RE: Issue with Partial Implementation Problem

Posted by Ranjitha Chandrashekar <Ra...@hcl.com>.

Hi Deneche,

Thanks. As suggested, I replaced the label value as "normal" in KDDTest dataset and tested the forest without -a option.
It generates a binary file(.out file) with values 0 and 1.

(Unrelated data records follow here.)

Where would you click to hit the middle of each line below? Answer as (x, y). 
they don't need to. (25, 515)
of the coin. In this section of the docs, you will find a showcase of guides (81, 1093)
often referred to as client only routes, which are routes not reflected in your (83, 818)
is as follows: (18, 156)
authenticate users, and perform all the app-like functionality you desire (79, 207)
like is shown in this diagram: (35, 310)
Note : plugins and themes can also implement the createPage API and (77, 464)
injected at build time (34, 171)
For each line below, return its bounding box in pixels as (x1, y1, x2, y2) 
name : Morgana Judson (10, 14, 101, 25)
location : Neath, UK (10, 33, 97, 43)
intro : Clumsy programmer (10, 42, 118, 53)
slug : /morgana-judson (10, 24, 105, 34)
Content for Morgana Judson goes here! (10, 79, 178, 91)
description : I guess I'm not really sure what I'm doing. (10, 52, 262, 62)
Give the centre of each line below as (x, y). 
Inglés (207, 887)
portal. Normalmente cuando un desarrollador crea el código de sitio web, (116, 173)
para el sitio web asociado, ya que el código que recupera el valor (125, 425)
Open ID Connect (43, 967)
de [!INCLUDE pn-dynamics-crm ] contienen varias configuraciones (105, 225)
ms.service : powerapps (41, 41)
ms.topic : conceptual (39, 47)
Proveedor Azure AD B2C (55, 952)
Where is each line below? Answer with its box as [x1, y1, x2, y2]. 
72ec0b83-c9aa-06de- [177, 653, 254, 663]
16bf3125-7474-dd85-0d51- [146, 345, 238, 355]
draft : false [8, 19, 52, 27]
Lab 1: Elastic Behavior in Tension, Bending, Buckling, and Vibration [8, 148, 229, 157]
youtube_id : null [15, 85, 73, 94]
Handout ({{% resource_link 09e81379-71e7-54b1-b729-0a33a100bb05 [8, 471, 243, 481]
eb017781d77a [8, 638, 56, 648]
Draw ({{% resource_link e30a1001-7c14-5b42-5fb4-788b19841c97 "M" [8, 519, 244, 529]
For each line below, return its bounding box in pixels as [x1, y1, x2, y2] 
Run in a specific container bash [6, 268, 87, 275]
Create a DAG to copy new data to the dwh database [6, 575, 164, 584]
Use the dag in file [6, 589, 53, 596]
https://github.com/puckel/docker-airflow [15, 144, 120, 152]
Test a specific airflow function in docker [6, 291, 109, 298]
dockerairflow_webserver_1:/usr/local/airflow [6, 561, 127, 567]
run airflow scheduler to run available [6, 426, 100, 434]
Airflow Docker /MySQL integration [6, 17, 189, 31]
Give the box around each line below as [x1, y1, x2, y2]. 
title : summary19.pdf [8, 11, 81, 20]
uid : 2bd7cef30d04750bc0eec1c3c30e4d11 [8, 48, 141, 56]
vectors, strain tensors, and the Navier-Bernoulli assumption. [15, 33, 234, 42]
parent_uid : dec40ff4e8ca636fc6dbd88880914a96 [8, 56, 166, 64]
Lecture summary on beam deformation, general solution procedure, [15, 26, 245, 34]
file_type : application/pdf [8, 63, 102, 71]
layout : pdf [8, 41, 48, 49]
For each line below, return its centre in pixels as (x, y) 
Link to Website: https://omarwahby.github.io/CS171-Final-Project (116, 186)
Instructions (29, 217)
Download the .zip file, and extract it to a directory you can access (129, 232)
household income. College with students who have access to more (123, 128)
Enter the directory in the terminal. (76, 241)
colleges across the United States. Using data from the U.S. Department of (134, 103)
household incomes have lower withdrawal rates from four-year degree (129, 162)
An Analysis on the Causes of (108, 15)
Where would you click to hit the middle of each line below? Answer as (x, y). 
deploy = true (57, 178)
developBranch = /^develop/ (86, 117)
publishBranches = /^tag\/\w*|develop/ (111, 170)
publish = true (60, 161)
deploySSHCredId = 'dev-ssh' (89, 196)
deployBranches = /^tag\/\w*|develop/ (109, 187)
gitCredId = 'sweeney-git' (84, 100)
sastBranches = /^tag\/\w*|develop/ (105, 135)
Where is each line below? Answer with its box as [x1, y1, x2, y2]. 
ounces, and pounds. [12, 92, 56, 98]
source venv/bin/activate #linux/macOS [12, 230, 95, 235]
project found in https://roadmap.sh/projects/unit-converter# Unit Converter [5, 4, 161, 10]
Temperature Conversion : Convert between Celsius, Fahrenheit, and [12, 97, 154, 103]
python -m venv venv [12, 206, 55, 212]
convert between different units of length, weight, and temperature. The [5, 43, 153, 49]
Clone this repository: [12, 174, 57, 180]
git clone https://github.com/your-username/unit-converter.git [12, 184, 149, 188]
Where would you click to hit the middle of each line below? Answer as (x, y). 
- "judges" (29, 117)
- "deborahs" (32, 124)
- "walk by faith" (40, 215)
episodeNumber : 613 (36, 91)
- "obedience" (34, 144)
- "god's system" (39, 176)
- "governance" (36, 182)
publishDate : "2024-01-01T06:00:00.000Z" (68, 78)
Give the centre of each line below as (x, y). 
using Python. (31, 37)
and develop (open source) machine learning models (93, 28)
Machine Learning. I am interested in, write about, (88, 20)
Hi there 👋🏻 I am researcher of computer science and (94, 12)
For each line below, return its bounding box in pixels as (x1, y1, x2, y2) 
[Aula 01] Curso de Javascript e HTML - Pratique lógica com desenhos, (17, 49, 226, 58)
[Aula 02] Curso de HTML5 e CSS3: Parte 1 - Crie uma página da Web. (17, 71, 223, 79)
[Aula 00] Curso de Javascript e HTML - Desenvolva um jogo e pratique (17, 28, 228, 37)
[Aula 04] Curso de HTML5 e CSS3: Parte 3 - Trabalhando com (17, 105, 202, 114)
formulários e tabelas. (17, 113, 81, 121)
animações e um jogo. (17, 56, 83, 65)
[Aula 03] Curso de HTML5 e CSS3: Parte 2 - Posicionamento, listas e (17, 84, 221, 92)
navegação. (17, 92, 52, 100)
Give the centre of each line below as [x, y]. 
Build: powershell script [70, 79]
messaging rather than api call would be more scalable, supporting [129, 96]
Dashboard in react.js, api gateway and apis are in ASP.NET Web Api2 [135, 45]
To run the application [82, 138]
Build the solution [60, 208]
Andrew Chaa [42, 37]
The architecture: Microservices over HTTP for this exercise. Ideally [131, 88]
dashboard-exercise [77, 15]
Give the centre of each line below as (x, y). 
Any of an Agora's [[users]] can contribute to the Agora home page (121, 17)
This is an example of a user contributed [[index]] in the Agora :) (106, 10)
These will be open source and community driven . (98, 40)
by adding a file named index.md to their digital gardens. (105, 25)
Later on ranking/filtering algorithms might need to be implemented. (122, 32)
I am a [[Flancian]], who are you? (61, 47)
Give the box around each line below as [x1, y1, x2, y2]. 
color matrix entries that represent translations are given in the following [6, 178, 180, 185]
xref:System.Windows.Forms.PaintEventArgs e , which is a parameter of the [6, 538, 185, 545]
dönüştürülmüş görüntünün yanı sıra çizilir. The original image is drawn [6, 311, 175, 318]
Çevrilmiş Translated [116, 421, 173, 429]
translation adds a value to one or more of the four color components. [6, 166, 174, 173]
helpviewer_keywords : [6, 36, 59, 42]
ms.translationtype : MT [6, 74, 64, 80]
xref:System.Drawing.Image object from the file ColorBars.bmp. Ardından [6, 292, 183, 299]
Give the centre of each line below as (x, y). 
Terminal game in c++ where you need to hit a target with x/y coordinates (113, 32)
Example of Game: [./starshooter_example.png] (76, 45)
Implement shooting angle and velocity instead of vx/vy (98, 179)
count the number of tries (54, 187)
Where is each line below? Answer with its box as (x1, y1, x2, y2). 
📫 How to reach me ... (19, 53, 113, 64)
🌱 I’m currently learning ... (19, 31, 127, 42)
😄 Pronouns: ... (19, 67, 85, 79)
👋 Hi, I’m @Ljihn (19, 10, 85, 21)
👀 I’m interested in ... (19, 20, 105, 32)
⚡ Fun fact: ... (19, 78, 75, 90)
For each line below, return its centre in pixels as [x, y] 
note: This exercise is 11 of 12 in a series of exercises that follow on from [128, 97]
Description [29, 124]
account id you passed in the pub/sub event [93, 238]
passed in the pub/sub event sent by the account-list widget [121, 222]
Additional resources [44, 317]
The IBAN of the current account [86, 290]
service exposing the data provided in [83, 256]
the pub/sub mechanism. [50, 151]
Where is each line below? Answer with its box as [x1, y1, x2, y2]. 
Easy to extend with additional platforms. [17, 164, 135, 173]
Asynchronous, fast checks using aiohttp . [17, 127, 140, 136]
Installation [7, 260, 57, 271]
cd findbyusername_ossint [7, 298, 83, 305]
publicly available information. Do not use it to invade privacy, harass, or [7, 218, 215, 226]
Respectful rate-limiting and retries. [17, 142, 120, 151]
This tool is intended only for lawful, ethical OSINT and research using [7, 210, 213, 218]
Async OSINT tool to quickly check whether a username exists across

In order to interpret this I have gone through the code and hence understand that MR job (Classifier.CMapper) generates a file with Key -> Correct Label and Value -> Prediction. Then it creates a new file with .out extension which only contains Values i.e. Prediction(0 or 1) in my case and then it deletes the previous file generated by the MR job. Hence I do not have access to the file generated by MR job which contains Correct Label and Prediction for each input Test record

After looking at these predictions I am not sure what 0 and 1 actually means . Does 1 mean its classified correctly..? "normal" in this case and 0 means the classification is wrong and should be "anamoly"?

Please Suggest

Regards
Ranjitha

-----Original Message-----
From: deneche abdelhakim [mailto:adeneche@gmail.com] 
Sent: 18 January 2013 12:21
To: user@mahout.apache.org
Subject: Re: Issue with Partial Implementation Problem

My mistake. You should put any label value available in the training set.
In the previous example, putting "normal" in all test record should be fine.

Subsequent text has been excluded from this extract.